Reconsidering Overthinking: Penalizing Internal and External Redundancy in CoT Reasoning

Large reasoning models (LRMs) often exhibit overthinking, producing verbose Chain-of-Thought (CoT) traces that increase inference cost and obscure the underlying reasoning process. Existing CoT compression methods mainly rely on global length rewards, which conflate necessary intermediate reasoning with redundant text and may therefore compromise reasoning fidelity. This paper revisits overthinking from a semantic-efficiency perspective and decomposes CoT redundancy into two distinct forms: internal redundancy, defined as informational stagnation before the first correct answer, and external redundancy, defined as superfluous continuation after the first correct answer.

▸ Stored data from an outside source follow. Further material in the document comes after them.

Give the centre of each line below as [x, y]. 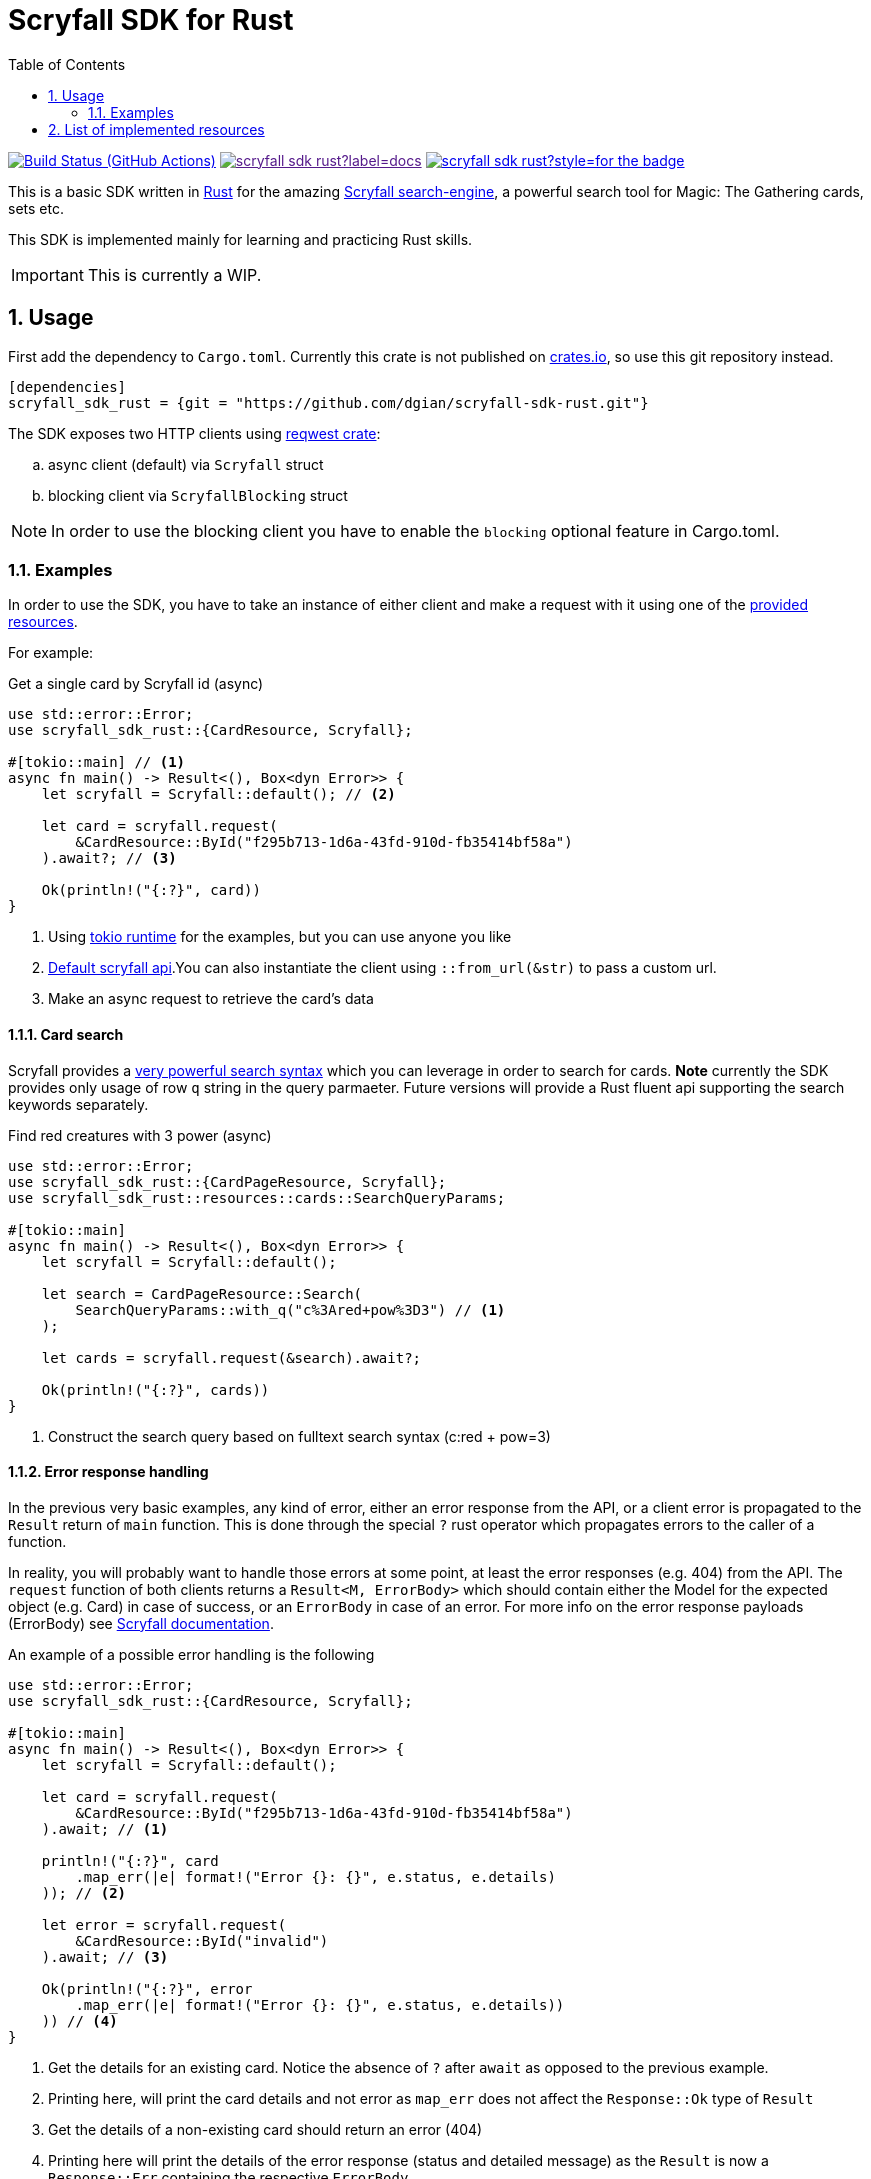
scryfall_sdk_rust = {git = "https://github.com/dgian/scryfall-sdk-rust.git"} [328, 402]
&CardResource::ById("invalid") [202, 1940]
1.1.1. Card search [66, 1034]
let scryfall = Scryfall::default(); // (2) [218, 794]
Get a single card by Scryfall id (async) [136, 684]
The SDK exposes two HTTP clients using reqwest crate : [194, 433]
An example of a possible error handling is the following [191, 1654]
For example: [51, 653]
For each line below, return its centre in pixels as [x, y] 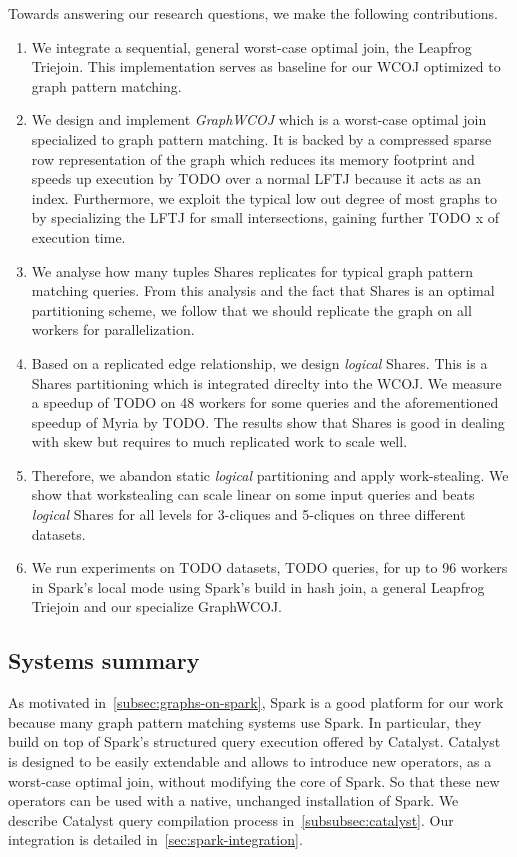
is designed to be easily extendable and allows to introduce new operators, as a [250, 761]
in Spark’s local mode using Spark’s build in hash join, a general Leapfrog [258, 586]
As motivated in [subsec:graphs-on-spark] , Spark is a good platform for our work [256, 702]
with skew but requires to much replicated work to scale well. [219, 441]
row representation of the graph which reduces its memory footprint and [253, 158]
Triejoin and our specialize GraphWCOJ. [156, 606]
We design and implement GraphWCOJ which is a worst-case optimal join [259, 119]
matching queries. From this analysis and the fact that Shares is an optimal [263, 290]
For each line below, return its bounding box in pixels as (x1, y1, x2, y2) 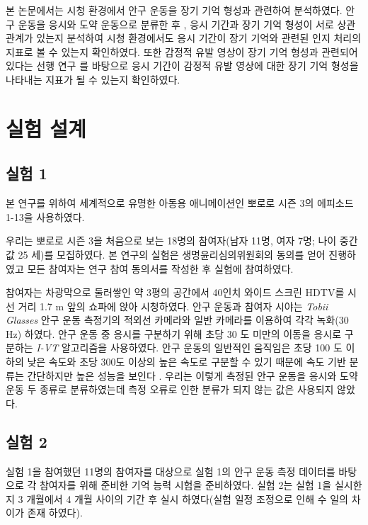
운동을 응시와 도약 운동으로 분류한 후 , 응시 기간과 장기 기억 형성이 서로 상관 (18, 16, 356, 31)
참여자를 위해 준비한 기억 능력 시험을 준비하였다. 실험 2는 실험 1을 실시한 (39, 478, 362, 492)
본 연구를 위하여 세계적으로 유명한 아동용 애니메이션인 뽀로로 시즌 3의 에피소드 (6, 196, 354, 210)
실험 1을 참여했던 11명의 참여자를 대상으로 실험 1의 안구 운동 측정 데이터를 (6, 463, 335, 478)
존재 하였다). (27, 505, 83, 520)
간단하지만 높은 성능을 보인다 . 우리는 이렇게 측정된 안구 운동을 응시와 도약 (27, 368, 358, 383)
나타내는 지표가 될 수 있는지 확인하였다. (6, 72, 180, 86)
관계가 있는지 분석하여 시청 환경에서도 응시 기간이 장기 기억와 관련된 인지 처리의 (6, 30, 362, 45)
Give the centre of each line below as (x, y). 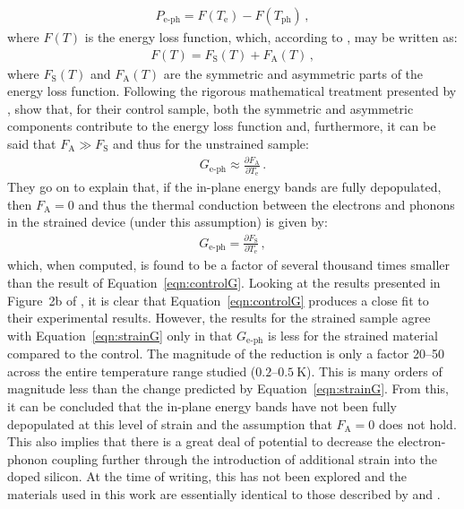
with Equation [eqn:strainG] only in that (120, 335)
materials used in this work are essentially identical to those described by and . (224, 493)
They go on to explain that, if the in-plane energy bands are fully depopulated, (224, 187)
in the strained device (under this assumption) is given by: (168, 222)
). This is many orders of (374, 371)
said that (32, 144)
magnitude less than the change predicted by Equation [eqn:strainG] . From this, (228, 388)
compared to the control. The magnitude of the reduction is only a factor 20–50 (226, 354)
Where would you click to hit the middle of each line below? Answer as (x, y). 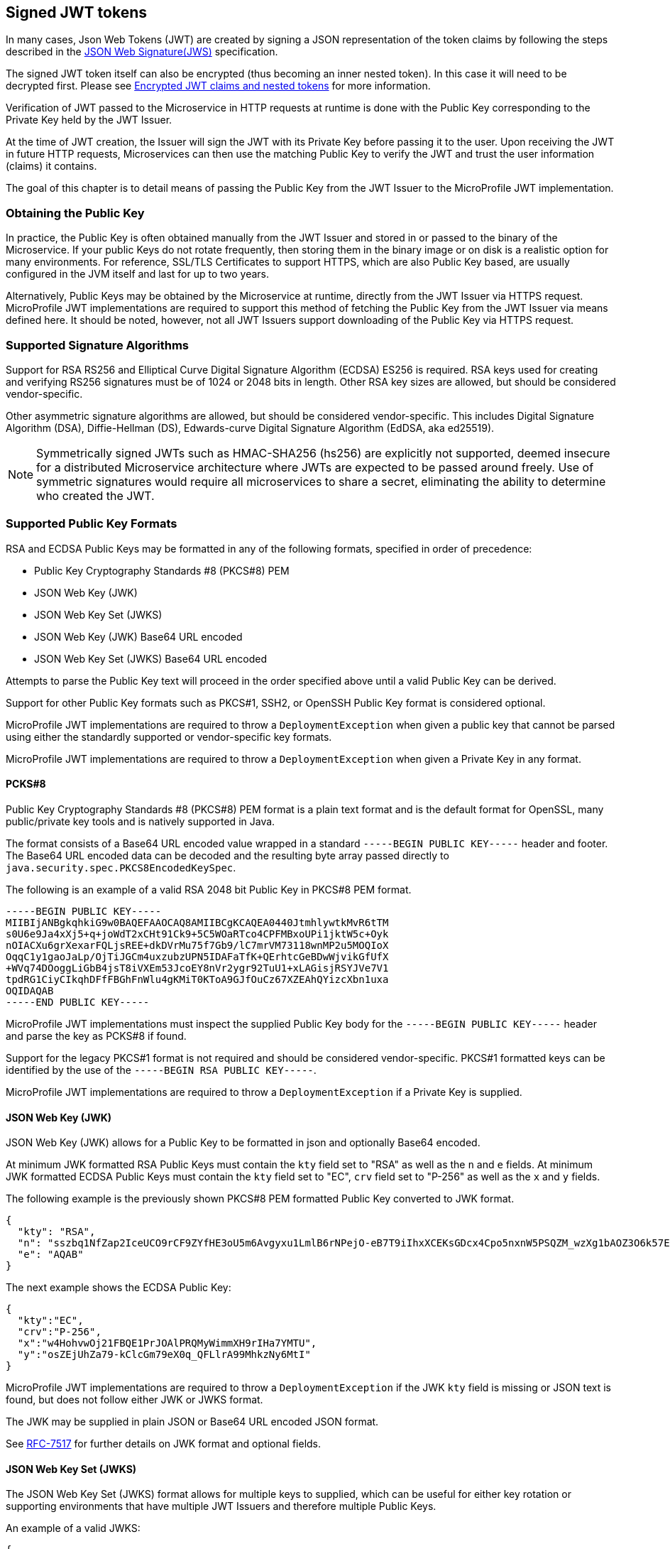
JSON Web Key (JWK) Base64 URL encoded (138, 636)
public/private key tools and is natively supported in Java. (141, 821)
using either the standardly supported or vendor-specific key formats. (169, 737)
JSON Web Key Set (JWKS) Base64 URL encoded (150, 658)
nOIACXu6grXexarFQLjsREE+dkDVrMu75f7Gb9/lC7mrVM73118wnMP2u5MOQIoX (197, 945)
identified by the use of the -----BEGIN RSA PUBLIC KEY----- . (161, 1070)
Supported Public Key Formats (92, 524)
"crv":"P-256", (59, 1332)
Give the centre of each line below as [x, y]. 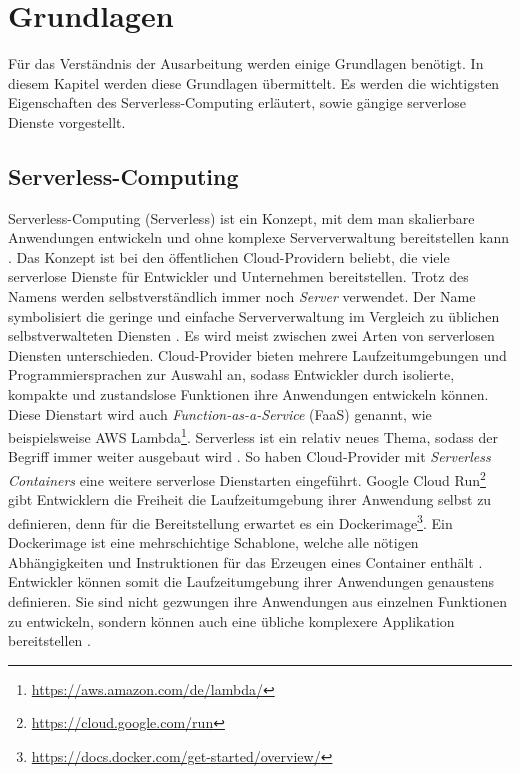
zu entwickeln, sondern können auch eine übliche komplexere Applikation [231, 620]
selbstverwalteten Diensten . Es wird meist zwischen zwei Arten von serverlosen [251, 335]
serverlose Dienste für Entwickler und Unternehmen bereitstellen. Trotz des [238, 276]
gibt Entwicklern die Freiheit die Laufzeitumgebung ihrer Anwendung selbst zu [250, 499]
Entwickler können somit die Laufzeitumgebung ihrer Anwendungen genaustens [251, 581]
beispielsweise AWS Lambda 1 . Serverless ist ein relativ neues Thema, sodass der [253, 435]
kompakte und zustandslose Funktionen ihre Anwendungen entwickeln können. [248, 394]
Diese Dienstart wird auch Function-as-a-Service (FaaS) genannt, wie [220, 413]
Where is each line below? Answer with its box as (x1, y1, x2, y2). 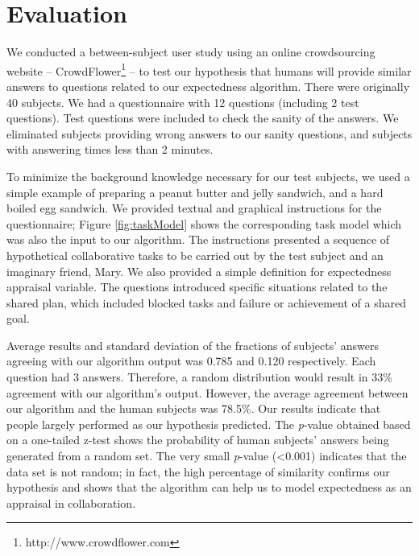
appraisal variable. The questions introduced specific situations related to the (6, 278, 388, 295)
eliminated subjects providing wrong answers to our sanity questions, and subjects (6, 125, 413, 142)
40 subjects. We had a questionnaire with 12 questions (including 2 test (6, 93, 359, 110)
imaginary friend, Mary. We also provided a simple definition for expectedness (6, 262, 392, 279)
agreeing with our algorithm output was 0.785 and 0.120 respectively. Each (6, 352, 376, 369)
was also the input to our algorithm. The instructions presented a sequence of (6, 231, 390, 248)
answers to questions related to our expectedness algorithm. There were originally (6, 77, 410, 94)
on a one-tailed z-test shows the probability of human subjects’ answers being (6, 431, 389, 448)
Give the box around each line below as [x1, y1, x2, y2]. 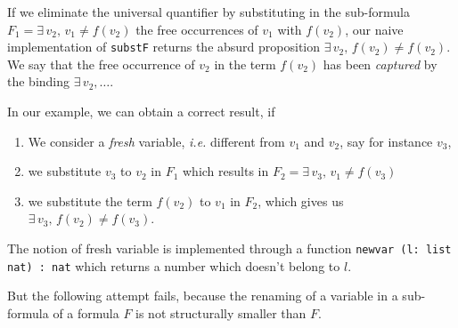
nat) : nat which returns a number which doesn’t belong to [7, 256, 340, 275]
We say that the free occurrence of [7, 54, 195, 73]
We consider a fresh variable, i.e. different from [28, 132, 285, 150]
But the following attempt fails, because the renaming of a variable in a [7, 286, 398, 305]
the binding [7, 72, 70, 91]
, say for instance [339, 132, 433, 150]
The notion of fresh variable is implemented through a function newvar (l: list [7, 239, 452, 257]
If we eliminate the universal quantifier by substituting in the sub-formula [7, 3, 410, 20]
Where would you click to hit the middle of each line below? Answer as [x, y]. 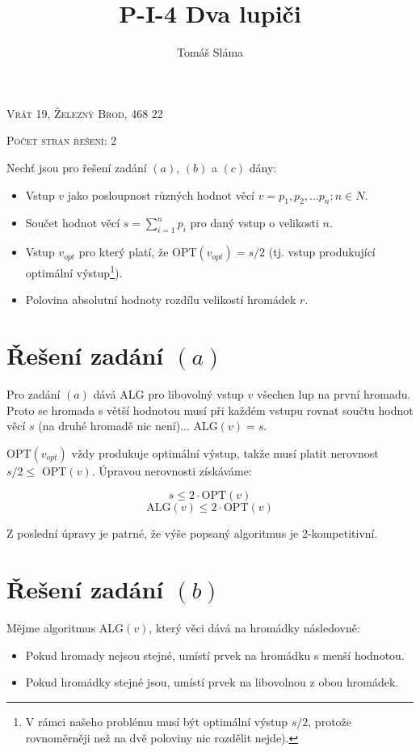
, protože [330, 721]
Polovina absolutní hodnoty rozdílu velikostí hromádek [161, 300]
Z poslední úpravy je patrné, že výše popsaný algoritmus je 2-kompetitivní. [192, 533]
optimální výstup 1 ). [74, 271]
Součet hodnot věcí [73, 223]
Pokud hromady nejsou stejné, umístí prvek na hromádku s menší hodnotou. [215, 655]
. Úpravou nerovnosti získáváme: [172, 470]
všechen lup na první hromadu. [334, 394]
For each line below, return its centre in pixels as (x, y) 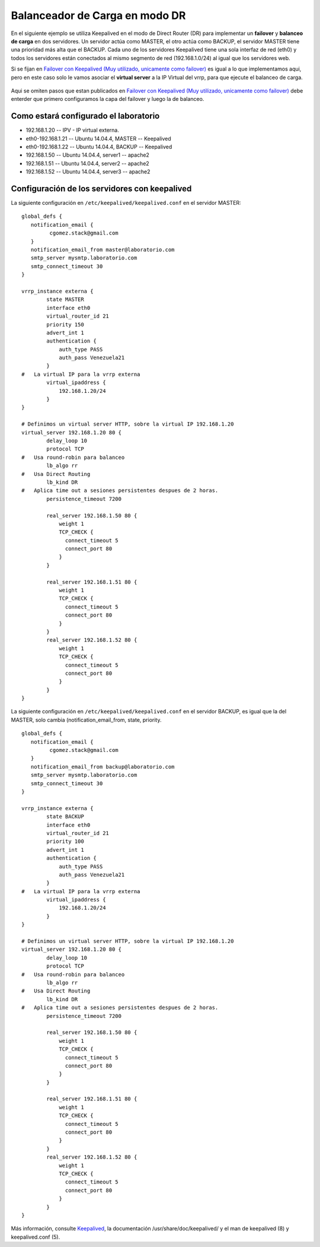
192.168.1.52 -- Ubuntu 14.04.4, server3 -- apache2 (88, 172)
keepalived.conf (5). (36, 1237)
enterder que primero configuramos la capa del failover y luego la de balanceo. (108, 99)
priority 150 (65, 324)
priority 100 (65, 842)
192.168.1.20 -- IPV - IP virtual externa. (73, 130)
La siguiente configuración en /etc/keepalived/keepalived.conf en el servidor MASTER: (126, 203)
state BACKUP (65, 817)
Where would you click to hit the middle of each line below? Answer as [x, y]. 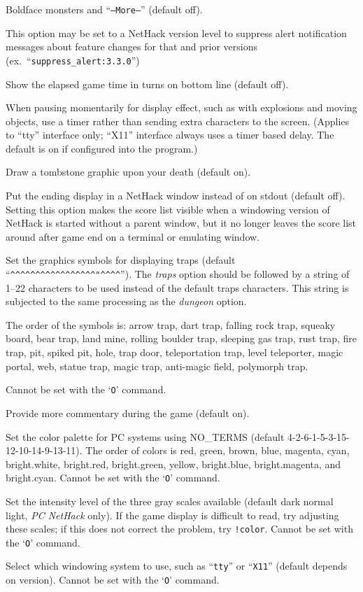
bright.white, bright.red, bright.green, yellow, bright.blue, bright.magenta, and [173, 464]
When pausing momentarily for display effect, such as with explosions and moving [181, 107]
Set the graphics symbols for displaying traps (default [121, 260]
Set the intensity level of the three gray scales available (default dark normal [170, 501]
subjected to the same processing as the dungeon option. [126, 301]
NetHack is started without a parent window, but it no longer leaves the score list [181, 223]
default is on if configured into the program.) [102, 148]
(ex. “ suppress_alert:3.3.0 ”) [73, 60]
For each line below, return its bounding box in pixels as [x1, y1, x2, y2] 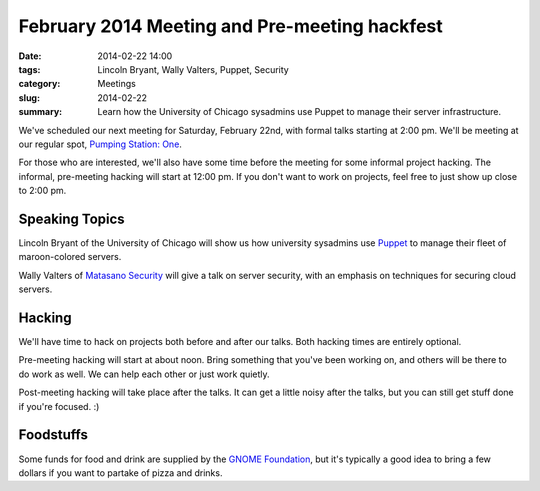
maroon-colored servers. [18, 251, 122, 263]
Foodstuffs [18, 426, 89, 444]
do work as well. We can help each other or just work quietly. [18, 368, 270, 380]
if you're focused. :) [18, 400, 100, 412]
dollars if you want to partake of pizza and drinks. [18, 466, 223, 479]
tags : [18, 63, 41, 75]
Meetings [97, 78, 137, 90]
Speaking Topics [18, 210, 125, 227]
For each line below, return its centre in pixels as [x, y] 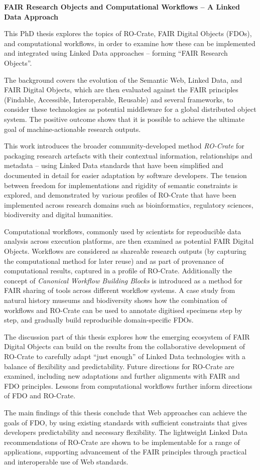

Based on this decomposition, we propose a dual-penalty reinforcement learning framework that separately optimizes reasoning progress and termination behavior. Specifically, a sliding-window semantic similarity metric penalizes low-progress reasoning segments, while a normalized external-redundancy metric discourages post-answer continuation. Experiments on GSM8K, MATH500, and AIME24 across different model scales show that our method reduces average reasoning length by 41.3% on the 1.5B model and 40.1% on the 7B model, while preserving competitive accuracy and achieving the best overall accuracy-efficiency score among evaluated baselines. The learned compression behavior further transfers to out-of-domain reasoning tasks, including GPQA and LiveCodeBench. More importantly, our analysis reveals a clear asymmetry between the two redundancy types: external redundancy can be largely removed with little performance loss, whereas internal redundancy compression follows a sensitive accuracy-efficiency trade-off. These results suggest that effective CoT compression should optimize semantic efficiency rather than sequence length alone, offering a principled route toward more concise, efficient, and interpretable LRMs.